Just because today marks the unofficial end of summer, that doesn't mean that summer eating has to stop. Enter
The Fire Island Cookbook by Mike DeSimone and Jeff Jenssen.
The book's title evokes lazy weekends at the Northeast shore and there are plenty of recipes that reflect that including Cape Cod-inspired lobster rolls, a red white and blue potato salad, and blue cheese, bacon, and fried onion sliders.

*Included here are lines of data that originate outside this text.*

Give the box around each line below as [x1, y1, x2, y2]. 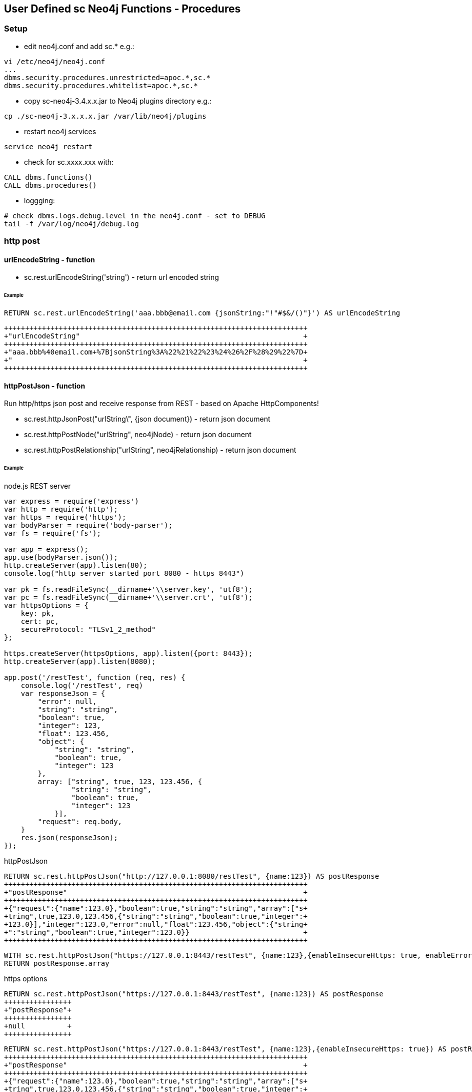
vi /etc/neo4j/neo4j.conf [4, 57, 105, 66]
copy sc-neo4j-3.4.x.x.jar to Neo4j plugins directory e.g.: [24, 96, 211, 105]
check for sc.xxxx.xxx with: [24, 157, 114, 166]
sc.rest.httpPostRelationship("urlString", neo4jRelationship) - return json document [24, 446, 296, 455]
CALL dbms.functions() [4, 173, 93, 181]
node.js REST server [4, 481, 71, 490]
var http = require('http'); [4, 505, 118, 513]
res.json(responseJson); [20, 833, 118, 842]
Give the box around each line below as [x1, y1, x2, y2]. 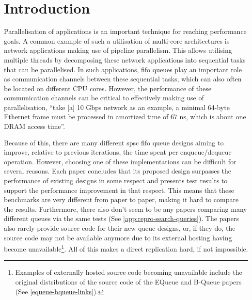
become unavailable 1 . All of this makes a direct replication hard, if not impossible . [4, 242, 248, 253]
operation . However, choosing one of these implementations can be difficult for [4, 156, 236, 166]
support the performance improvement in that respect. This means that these [4, 185, 235, 195]
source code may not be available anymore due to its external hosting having [4, 232, 232, 242]
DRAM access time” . [4, 121, 65, 131]
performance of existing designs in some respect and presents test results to [4, 175, 228, 186]
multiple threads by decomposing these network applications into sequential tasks [4, 54, 246, 64]
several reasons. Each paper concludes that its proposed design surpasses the [4, 166, 232, 176]
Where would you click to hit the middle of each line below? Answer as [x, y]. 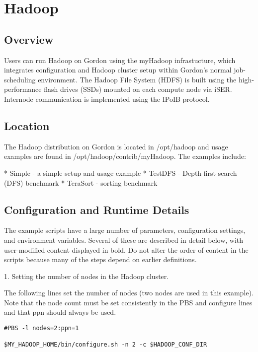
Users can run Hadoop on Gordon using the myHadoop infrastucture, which [120, 60]
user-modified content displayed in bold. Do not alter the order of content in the [126, 249]
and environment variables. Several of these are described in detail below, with [124, 240]
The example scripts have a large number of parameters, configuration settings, [125, 230]
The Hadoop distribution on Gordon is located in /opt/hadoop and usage [116, 146]
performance [23, 89]
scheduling [20, 79]
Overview [29, 39]
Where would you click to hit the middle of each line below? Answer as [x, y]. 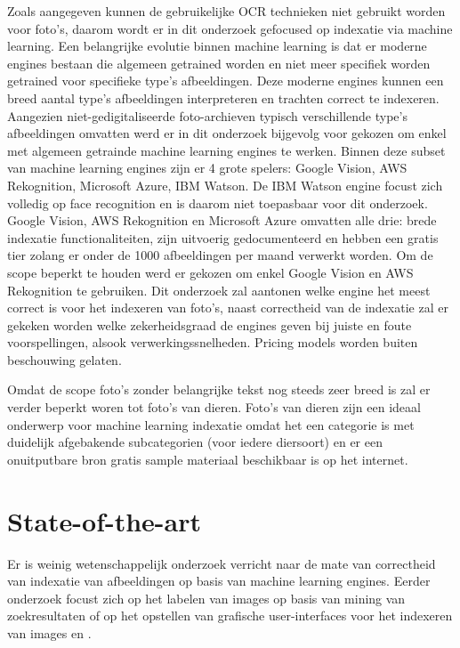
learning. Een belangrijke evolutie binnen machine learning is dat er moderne [217, 46]
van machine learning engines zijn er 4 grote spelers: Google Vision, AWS [207, 168]
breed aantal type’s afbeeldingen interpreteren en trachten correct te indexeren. [223, 97]
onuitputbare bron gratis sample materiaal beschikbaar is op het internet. [208, 459]
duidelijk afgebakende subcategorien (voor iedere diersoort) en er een [195, 442]
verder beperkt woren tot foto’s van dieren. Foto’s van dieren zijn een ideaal [214, 407]
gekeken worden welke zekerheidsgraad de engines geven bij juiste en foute [210, 324]
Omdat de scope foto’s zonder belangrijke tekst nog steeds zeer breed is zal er [219, 389]
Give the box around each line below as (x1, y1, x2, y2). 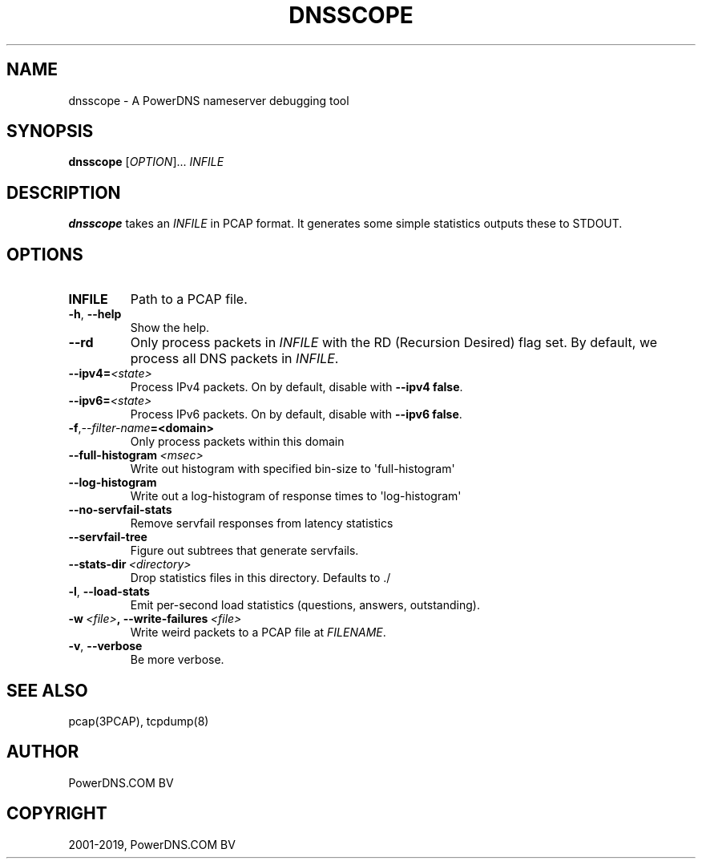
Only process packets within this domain (130, 435, 345, 449)
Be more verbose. (130, 653, 224, 667)
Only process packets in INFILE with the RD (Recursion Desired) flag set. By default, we (130, 334, 658, 351)
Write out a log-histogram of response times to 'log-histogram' (130, 489, 462, 503)
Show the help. (130, 321, 209, 335)
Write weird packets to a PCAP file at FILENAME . (130, 625, 386, 640)
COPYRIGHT (6, 803, 107, 824)
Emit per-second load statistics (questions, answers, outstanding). (130, 598, 480, 612)
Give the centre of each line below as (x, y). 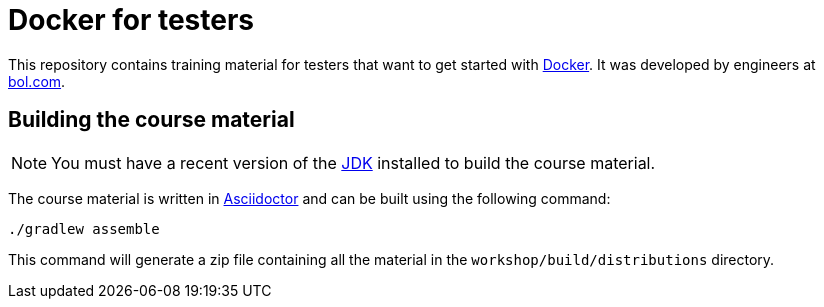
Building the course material (151, 120)
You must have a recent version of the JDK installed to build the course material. (353, 162)
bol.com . (37, 81)
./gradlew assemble (84, 228)
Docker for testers (131, 20)
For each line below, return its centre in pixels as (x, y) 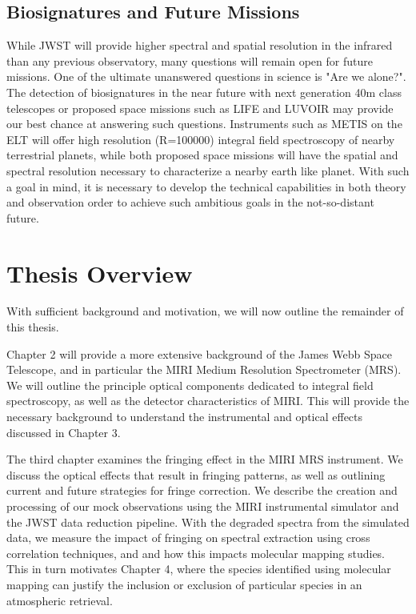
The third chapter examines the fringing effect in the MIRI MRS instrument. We (205, 459)
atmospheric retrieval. (60, 600)
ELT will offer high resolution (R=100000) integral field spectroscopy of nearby (201, 139)
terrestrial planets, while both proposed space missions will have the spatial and (202, 155)
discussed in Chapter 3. (64, 432)
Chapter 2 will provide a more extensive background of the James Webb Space (199, 353)
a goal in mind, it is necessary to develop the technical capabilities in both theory (206, 186)
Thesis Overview (100, 273)
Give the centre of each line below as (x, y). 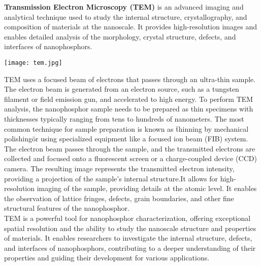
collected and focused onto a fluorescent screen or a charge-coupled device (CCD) (130, 158)
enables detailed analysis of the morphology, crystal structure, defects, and (120, 36)
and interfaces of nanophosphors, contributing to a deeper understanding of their (130, 248)
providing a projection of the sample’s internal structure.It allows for (111, 178)
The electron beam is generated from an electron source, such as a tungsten (122, 89)
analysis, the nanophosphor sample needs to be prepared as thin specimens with (129, 109)
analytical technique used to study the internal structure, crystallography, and (126, 16)
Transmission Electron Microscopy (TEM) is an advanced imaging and (124, 7)
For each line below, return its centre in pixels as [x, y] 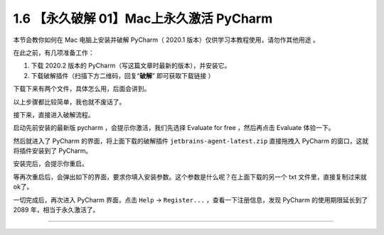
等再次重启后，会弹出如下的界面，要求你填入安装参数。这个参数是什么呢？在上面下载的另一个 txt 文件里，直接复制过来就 [190, 177]
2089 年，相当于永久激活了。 [56, 210]
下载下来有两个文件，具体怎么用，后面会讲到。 [82, 89]
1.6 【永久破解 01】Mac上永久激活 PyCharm [143, 18]
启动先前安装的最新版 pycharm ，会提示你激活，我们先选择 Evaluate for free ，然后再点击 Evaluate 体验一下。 [174, 128]
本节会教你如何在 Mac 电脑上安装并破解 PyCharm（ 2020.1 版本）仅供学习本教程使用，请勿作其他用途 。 [166, 40]
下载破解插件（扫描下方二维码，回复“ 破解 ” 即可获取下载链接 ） [123, 75]
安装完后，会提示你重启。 [50, 164]
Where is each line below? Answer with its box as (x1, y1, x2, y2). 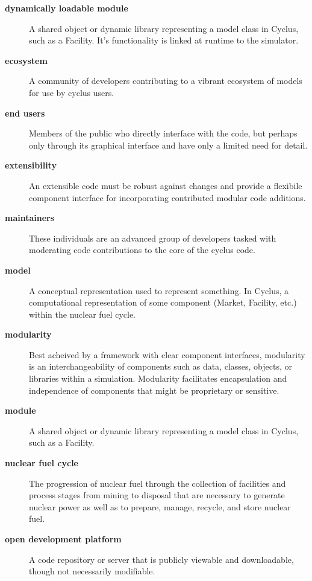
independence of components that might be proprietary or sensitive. (29, 384, 279, 396)
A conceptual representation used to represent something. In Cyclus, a (29, 284, 289, 297)
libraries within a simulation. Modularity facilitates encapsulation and (29, 372, 287, 385)
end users (5, 106, 45, 119)
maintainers (5, 211, 55, 224)
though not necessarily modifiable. (29, 565, 155, 577)
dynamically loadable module (5, 2, 128, 14)
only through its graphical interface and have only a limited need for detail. (29, 138, 308, 151)
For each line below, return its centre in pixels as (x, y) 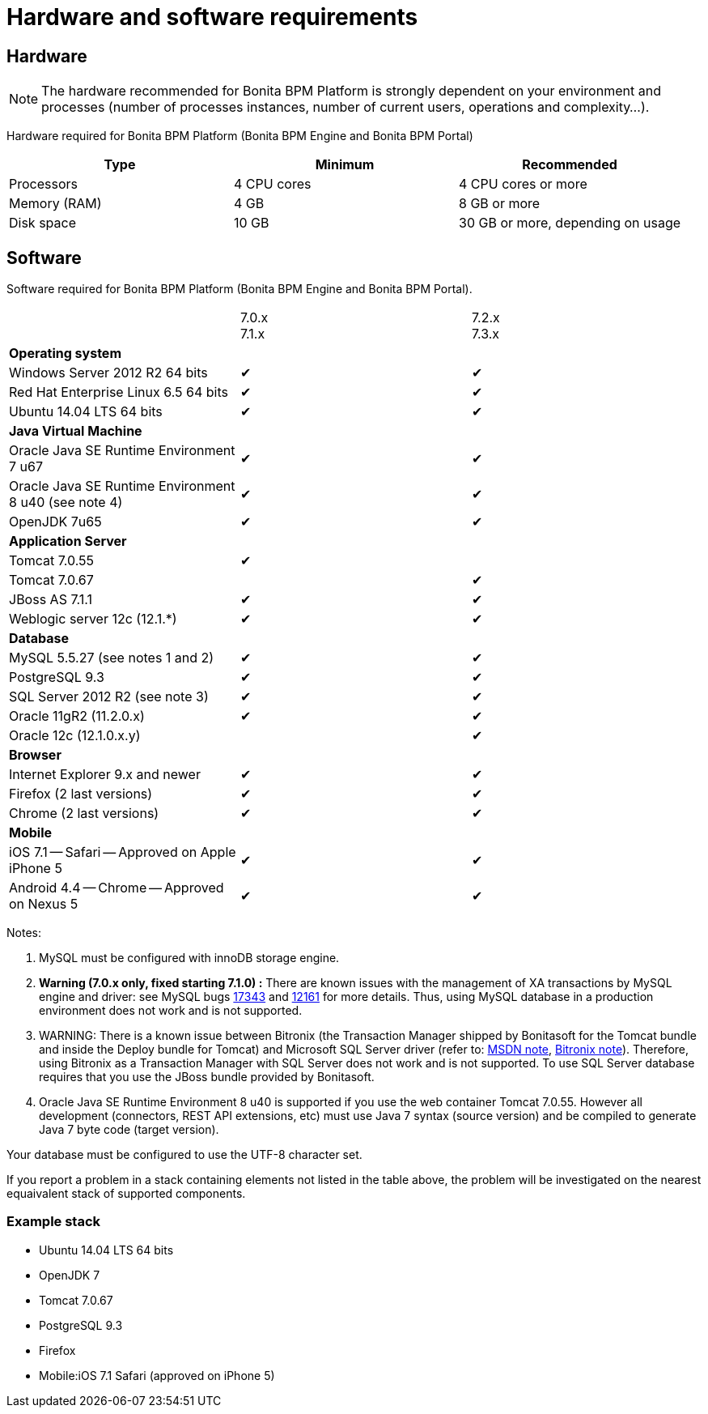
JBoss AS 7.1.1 (51, 600)
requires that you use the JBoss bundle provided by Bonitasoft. (207, 1077)
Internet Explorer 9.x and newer (105, 775)
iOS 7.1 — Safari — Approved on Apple (123, 852)
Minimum (345, 165)
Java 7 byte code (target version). (129, 1130)
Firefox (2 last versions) (81, 794)
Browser (35, 755)
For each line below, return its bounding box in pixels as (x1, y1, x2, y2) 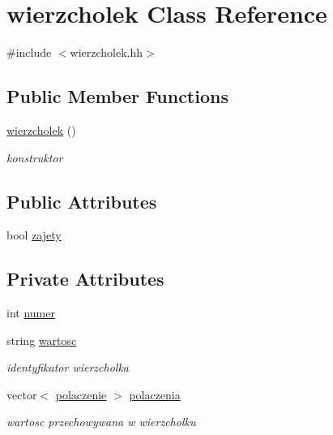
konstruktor (6, 149, 63, 166)
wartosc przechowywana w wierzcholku (6, 413, 196, 430)
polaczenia (129, 385, 181, 403)
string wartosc (6, 331, 77, 348)
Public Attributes (6, 188, 157, 213)
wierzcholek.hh (70, 44, 143, 61)
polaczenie (55, 385, 107, 403)
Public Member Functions (6, 84, 228, 109)
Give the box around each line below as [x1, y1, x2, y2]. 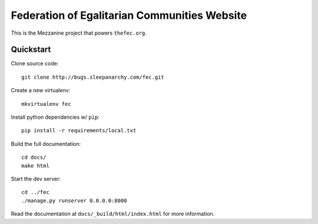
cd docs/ [21, 154, 47, 161]
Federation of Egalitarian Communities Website [11, 9, 247, 22]
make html [21, 162, 49, 169]
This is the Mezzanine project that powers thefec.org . [11, 29, 147, 36]
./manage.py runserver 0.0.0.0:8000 [21, 197, 127, 204]
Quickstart [11, 45, 51, 55]
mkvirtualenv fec [21, 101, 71, 107]
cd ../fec [21, 189, 49, 196]
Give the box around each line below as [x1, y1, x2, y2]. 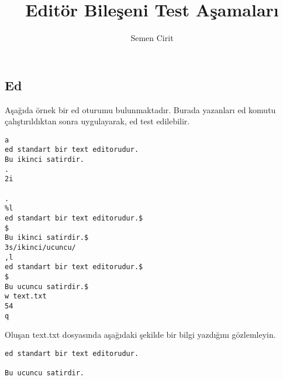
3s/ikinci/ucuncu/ [5, 243, 76, 252]
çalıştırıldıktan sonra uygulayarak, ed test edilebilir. [5, 115, 190, 127]
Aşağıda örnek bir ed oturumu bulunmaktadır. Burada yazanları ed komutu [5, 103, 276, 116]
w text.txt [5, 292, 47, 301]
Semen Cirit [130, 32, 174, 44]
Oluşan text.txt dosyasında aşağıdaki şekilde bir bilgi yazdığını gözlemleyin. [5, 328, 276, 341]
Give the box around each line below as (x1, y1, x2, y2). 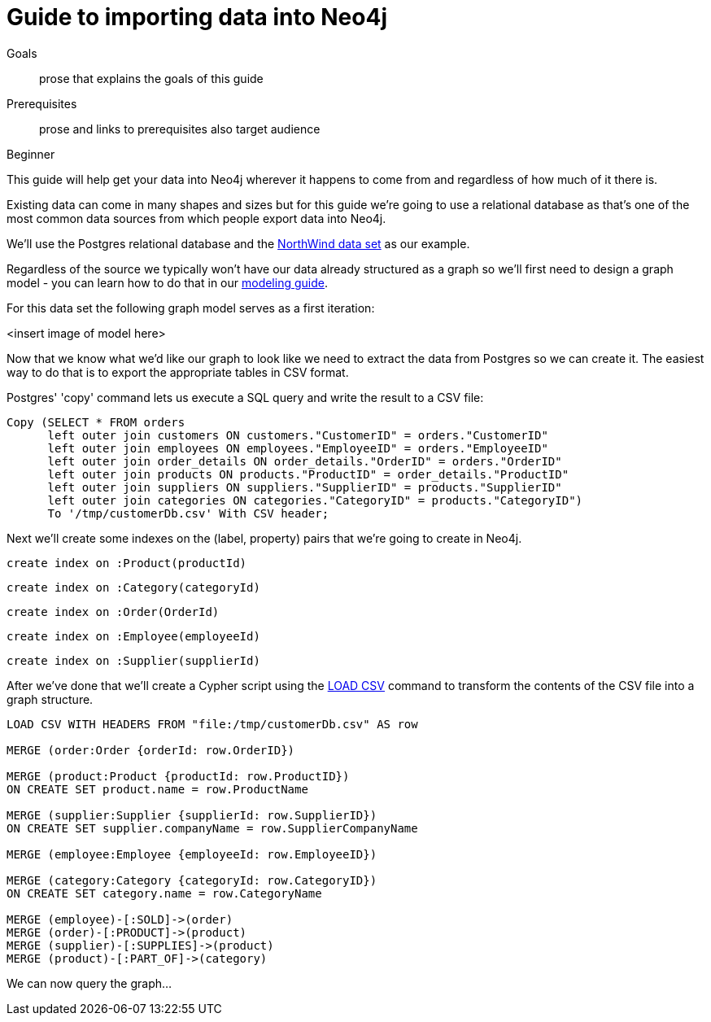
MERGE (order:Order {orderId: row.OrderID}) (7, 743, 295, 757)
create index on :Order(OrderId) (7, 605, 220, 618)
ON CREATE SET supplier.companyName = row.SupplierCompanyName (7, 821, 418, 835)
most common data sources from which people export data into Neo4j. (7, 211, 386, 225)
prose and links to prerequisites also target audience (39, 121, 321, 136)
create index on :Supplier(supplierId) (7, 653, 260, 667)
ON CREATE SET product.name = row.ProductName (7, 782, 308, 796)
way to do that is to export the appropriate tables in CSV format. (7, 365, 349, 379)
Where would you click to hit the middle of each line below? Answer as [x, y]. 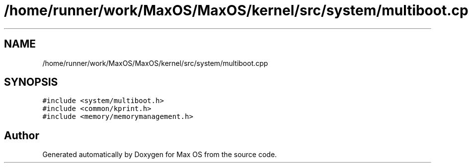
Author [22, 135]
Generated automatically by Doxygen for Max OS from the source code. [160, 155]
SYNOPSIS [31, 82]
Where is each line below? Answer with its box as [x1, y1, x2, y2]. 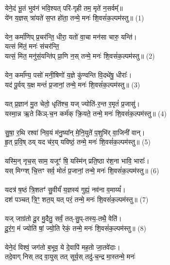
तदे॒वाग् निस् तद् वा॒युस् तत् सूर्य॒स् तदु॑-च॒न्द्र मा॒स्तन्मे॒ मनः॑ [5, 251, 136, 262]
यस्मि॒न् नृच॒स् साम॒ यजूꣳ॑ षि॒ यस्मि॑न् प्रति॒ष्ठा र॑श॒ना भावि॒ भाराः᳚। [5, 156, 150, 166]
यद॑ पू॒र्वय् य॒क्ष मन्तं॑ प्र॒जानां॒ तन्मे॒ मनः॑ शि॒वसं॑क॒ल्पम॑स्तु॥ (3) [5, 79, 140, 89]
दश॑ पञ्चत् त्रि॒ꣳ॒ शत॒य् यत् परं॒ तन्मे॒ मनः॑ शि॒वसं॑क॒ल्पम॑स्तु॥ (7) [5, 194, 149, 204]
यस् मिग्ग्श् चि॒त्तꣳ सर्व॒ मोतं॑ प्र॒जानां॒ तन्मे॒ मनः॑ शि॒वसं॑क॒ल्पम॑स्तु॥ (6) [5, 165, 159, 176]
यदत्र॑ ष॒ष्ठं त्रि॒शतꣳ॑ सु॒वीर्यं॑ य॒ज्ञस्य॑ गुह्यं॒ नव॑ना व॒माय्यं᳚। [5, 184, 126, 195]
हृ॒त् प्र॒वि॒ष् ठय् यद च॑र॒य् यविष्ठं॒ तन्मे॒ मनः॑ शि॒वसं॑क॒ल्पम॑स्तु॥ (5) [5, 137, 151, 147]
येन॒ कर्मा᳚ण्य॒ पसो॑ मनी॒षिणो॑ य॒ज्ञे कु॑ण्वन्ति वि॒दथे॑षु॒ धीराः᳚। [5, 70, 132, 80]
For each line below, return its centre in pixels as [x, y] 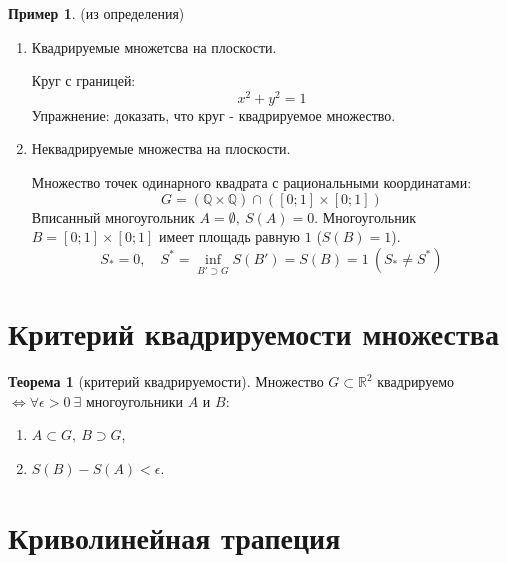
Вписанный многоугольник [113, 216]
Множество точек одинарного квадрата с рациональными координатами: [251, 182]
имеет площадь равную [230, 236]
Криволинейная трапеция [174, 536]
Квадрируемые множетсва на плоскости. [154, 46]
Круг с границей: [83, 80]
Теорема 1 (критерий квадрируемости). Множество [166, 381]
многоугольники [134, 400]
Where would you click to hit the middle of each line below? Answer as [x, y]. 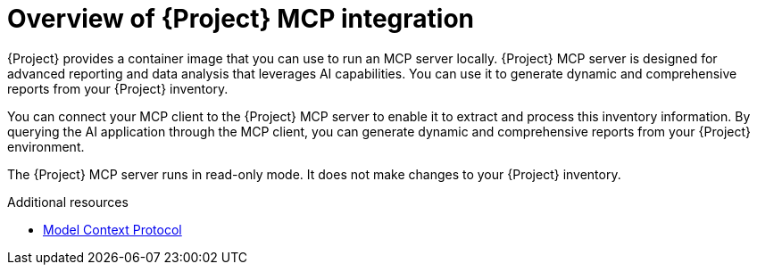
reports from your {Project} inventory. [118, 88]
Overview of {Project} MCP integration [241, 19]
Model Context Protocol [112, 229]
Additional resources [68, 202]
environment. [46, 146]
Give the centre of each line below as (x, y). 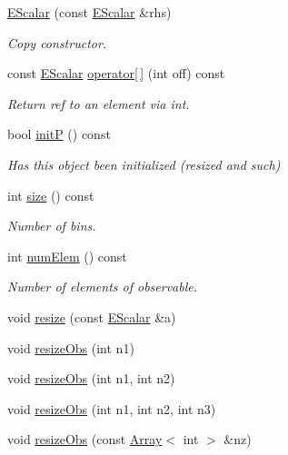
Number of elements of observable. (103, 287)
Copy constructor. (57, 42)
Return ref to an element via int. (99, 103)
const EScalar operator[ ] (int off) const (116, 73)
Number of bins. (52, 226)
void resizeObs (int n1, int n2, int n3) (112, 408)
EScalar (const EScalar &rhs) (89, 12)
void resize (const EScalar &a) (92, 317)
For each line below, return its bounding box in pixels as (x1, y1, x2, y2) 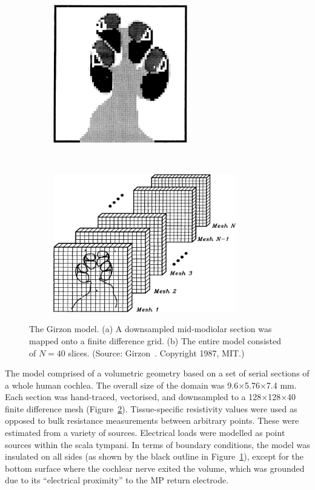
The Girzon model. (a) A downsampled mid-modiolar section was (29, 322, 272, 335)
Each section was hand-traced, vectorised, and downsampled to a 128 (5, 390, 262, 403)
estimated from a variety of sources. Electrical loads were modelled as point (5, 426, 285, 439)
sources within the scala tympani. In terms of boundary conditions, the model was (5, 438, 310, 451)
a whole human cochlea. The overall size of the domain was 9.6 (5, 378, 239, 391)
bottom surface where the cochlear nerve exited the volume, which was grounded (5, 461, 305, 474)
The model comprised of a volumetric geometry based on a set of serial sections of (5, 367, 310, 379)
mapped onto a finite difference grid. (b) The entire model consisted (29, 334, 281, 347)

But DeSimone and Jenssen are also known as the "World Wine Guys" and their summer habitats are not limited to their summer share in Fire Island — they also have a home in Spain and have explored summer rentals — and meals — throughout the world and the book reflects that with over a dozen menus that were influenced by their travels in Spain, France, Italy, Mexico, Greece, and Hungary, with recipes for dishes including Pan-Fried Quail with Kielbasa-Studded Orzo, bouillabaisse, and
Paella with Shellfish & Chorizo.
DeSimone and Jenssen are both trained chefs but the recipes here are aimed at home cooks. Organized with weekend menus, inclusive of desserts and affordable suggested wine pairings, the recipes are casual and quick enough to make, Instead of fiddling with phyllo dough for tyropitas, DeSimone and Jenssen offer up feta in puff pastry parcels — authentic flavors but accessible ingredients.